For questions, or additional help and resources related to generative AI tools and using them in your research, please consider making an appointment with a librarian.
The following are recent news articles about generative AI and higher education.
Thanks to the following UNLV Libraries staff and librarians for making the information in this guide possible:
Annette Day, Kevin Sebastian, Sue Wainscott, Christina Miskey, Cory Lampert, Chelsea Heinbach, Andrea Wirth
Generative AI models offer limited transparency into the data that is used to train them and the date ranges of the data used. When using any generative AI tool or interface, always make efforts to carefully assess the accuracy, relevance, and veracity of the generative AI system’s outputs.

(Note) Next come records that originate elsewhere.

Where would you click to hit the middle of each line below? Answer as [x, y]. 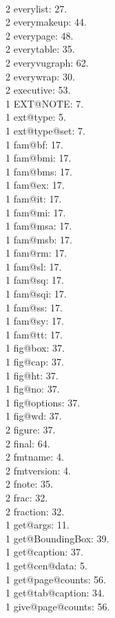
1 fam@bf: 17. [35, 144]
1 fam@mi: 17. [36, 212]
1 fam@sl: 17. [34, 266]
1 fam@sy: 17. [35, 321]
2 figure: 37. [31, 429]
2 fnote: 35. [29, 484]
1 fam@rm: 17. [36, 253]
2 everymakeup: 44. [46, 22]
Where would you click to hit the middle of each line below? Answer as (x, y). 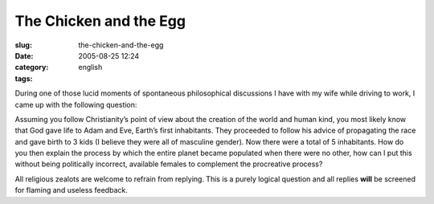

Generative models can also perpetuate biases present in their design, build and training data which can be amplified by the prompts input by the user. This has the potential to manifest in harmful ways including but not limited to, perpetuating stereotypes, reinforcing misinformation or creating unequal representation of different groups. When using generative AI, it is essential to be aware of this potential for bias, thoughtfully develop prompts, and critically review and assess the system’s output.
Generative AI does sometimes provide citations/attributions to works it has used in providing its answers but these should be verified using external sources as there are examples of AI models creating “fake” references. Below is an example of a generated citation to an article that does not exist.
Kallajoki M, et al. Homocysteine and bone metabolism. Osteoporos Int. 2002 Oct;13(10):822-7. PMID: 12352394
Below are some examples of different types of bias that might exist in generative AI, and should be taken into consideration when using various tools, or resources that utilize generative AI.
Machine bias refers to the biases that are present in the training data used to build the tools. Generative AI models learn from large human-generated datasets and will ingest the biases present in the text.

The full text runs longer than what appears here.